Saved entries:
=== Section Start ===

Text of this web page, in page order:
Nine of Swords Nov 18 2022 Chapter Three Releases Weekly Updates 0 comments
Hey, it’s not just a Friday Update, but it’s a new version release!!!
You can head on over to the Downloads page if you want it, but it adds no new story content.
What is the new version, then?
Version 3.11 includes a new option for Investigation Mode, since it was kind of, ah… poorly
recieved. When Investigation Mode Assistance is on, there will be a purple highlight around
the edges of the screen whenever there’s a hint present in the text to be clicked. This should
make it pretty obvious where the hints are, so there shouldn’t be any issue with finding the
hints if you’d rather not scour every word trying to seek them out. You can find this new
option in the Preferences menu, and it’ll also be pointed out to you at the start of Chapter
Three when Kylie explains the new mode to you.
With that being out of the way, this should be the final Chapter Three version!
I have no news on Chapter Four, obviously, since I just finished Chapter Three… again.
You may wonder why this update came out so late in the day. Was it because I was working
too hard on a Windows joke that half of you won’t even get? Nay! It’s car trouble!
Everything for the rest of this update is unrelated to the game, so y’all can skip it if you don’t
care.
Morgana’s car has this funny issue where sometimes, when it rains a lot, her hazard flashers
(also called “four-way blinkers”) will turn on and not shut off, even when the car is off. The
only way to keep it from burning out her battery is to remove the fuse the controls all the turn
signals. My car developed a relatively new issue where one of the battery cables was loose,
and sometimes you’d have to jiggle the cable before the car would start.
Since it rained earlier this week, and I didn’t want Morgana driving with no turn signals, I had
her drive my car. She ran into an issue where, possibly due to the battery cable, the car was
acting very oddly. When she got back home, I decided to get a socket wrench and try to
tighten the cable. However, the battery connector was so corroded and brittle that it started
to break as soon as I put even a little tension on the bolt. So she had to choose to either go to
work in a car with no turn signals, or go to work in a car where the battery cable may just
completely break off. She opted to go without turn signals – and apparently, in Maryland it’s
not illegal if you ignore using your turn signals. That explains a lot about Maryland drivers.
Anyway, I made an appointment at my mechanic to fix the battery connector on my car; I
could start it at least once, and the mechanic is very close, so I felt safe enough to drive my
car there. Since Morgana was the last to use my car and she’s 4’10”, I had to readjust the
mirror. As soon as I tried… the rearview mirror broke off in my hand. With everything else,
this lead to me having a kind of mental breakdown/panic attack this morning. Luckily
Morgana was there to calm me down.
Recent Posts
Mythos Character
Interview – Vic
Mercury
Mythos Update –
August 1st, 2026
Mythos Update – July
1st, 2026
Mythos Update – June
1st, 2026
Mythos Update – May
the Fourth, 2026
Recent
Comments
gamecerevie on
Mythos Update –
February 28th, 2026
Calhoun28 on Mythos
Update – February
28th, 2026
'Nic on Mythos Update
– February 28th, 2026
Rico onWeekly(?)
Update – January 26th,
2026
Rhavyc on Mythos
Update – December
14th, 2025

=== Section End ===

If a line falls between the first line of the records and the line containing "tighten the cable.", inclusive, repeat it exactly; leave out all others.

*Exercise answer*:
Text of this web page, in page order:
Nine of Swords Nov 18 2022 Chapter Three Releases Weekly Updates 0 comments
Hey, it’s not just a Friday Update, but it’s a new version release!!!
You can head on over to the Downloads page if you want it, but it adds no new story content.
What is the new version, then?
Version 3.11 includes a new option for Investigation Mode, since it was kind of, ah… poorly
recieved. When Investigation Mode Assistance is on, there will be a purple highlight around
the edges of the screen whenever there’s a hint present in the text to be clicked. This should
make it pretty obvious where the hints are, so there shouldn’t be any issue with finding the
hints if you’d rather not scour every word trying to seek them out. You can find this new
option in the Preferences menu, and it’ll also be pointed out to you at the start of Chapter
Three when Kylie explains the new mode to you.
With that being out of the way, this should be the final Chapter Three version!
I have no news on Chapter Four, obviously, since I just finished Chapter Three… again.
You may wonder why this update came out so late in the day. Was it because I was working
too hard on a Windows joke that half of you won’t even get? Nay! It’s car trouble!
Everything for the rest of this update is unrelated to the game, so y’all can skip it if you don’t
care.
Morgana’s car has this funny issue where sometimes, when it rains a lot, her hazard flashers
(also called “four-way blinkers”) will turn on and not shut off, even when the car is off. The
only way to keep it from burning out her battery is to remove the fuse the controls all the turn
signals. My car developed a relatively new issue where one of the battery cables was loose,
and sometimes you’d have to jiggle the cable before the car would start.
Since it rained earlier this week, and I didn’t want Morgana driving with no turn signals, I had
her drive my car. She ran into an issue where, possibly due to the battery cable, the car was
acting very oddly. When she got back home, I decided to get a socket wrench and try to
tighten the cable. However, the battery connector was so corroded and brittle that it started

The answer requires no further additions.